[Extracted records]

****************************************

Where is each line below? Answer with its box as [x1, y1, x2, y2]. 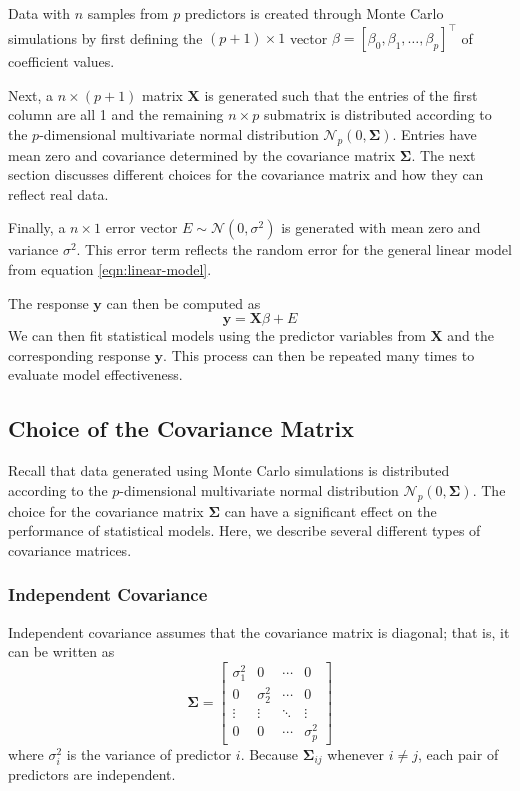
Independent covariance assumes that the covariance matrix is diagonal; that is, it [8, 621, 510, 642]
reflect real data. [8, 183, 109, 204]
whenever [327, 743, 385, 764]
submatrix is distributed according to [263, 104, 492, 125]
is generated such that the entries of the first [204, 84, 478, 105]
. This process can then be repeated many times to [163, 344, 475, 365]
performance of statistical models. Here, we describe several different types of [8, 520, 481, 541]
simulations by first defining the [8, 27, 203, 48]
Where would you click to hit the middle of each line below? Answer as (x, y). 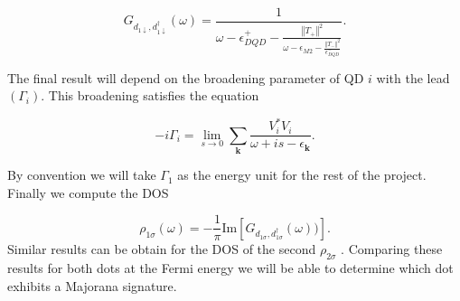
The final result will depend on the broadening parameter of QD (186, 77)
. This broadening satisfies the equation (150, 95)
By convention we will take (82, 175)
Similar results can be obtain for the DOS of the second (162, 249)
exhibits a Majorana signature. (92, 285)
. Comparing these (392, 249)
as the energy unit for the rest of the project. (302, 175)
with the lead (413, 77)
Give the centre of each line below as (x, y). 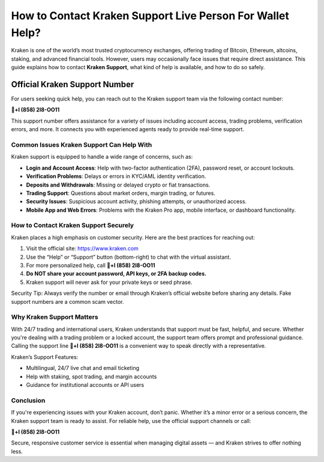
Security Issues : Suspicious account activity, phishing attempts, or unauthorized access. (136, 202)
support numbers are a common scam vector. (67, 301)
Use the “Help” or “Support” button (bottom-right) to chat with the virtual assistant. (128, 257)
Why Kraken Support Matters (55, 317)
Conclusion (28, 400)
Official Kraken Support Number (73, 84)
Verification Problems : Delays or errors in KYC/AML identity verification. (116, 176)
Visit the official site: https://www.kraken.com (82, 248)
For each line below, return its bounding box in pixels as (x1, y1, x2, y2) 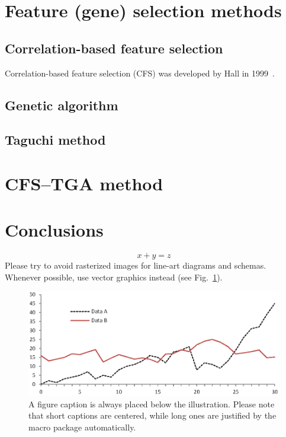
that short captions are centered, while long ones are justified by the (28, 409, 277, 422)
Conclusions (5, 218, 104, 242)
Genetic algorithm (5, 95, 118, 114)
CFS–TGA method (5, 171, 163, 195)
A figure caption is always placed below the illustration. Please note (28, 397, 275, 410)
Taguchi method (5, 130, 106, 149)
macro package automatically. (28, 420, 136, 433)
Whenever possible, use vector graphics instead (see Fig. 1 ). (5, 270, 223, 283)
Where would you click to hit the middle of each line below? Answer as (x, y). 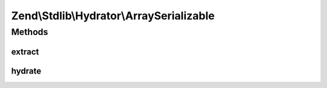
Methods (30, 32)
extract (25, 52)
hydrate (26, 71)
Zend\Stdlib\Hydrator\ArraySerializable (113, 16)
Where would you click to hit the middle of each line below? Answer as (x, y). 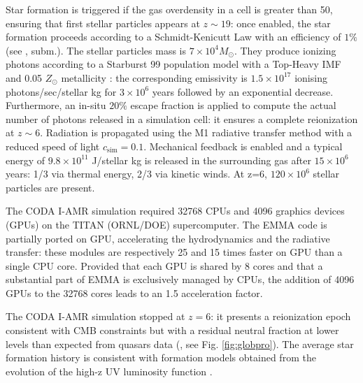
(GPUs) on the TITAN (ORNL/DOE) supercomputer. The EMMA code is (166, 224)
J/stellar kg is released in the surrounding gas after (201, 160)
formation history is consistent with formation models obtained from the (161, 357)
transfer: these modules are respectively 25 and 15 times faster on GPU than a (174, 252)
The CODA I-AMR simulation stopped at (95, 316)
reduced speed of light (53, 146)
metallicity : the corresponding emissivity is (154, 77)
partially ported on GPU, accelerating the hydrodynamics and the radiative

****************************************

What you will do: Print all the entries again exactly as written, but without the pictures.

Response to this task:
Where is each line below? Answer with its box as [x1, y1, x2, y2]. 
Independent covariance assumes that the covariance matrix is diagonal; that is, it [8, 621, 510, 642]
reflect real data. [8, 183, 109, 204]
whenever [327, 743, 385, 764]
submatrix is distributed according to [263, 104, 492, 125]
is generated such that the entries of the first [204, 84, 478, 105]
. This process can then be repeated many times to [163, 344, 475, 365]
performance of statistical models. Here, we describe several different types of [8, 520, 481, 541]
simulations by first defining the [8, 27, 203, 48]
Where would you click to hit the middle of each line below? Answer as (x, y). 
The final result will depend on the broadening parameter of QD (186, 77)
. This broadening satisfies the equation (150, 95)
By convention we will take (82, 175)
Similar results can be obtain for the DOS of the second (162, 249)
exhibits a Majorana signature. (92, 285)
. Comparing these (392, 249)
as the energy unit for the rest of the project. (302, 175)
with the lead (413, 77)
Give the centre of each line below as (x, y). 
Security Issues : Suspicious account activity, phishing attempts, or unauthorized access. (136, 202)
support numbers are a common scam vector. (67, 301)
Use the “Help” or “Support” button (bottom-right) to chat with the virtual assistant. (128, 257)
Why Kraken Support Matters (55, 317)
Conclusion (28, 400)
Official Kraken Support Number (73, 84)
Verification Problems : Delays or errors in KYC/AML identity verification. (116, 176)
Visit the official site: https://www.kraken.com (82, 248)
For each line below, return its bounding box in pixels as (x1, y1, x2, y2) 
that short captions are centered, while long ones are justified by the (28, 409, 277, 422)
Conclusions (5, 218, 104, 242)
Genetic algorithm (5, 95, 118, 114)
CFS–TGA method (5, 171, 163, 195)
A figure caption is always placed below the illustration. Please note (28, 397, 275, 410)
Taguchi method (5, 130, 106, 149)
macro package automatically. (28, 420, 136, 433)
Whenever possible, use vector graphics instead (see Fig. 1 ). (5, 270, 223, 283)
Where would you click to hit the middle of each line below? Answer as (x, y). 
Methods (30, 32)
extract (25, 52)
hydrate (26, 71)
Zend\Stdlib\Hydrator\ArraySerializable (113, 16)
Where would you click to hit the middle of each line below? Answer as (x, y). 
(GPUs) on the TITAN (ORNL/DOE) supercomputer. The EMMA code is (166, 224)
J/stellar kg is released in the surrounding gas after (201, 160)
formation history is consistent with formation models obtained from the (161, 357)
transfer: these modules are respectively 25 and 15 times faster on GPU than a (174, 252)
The CODA I-AMR simulation stopped at (95, 316)
reduced speed of light (53, 146)
metallicity : the corresponding emissivity is (154, 77)
partially ported on GPU, accelerating the hydrodynamics and the radiative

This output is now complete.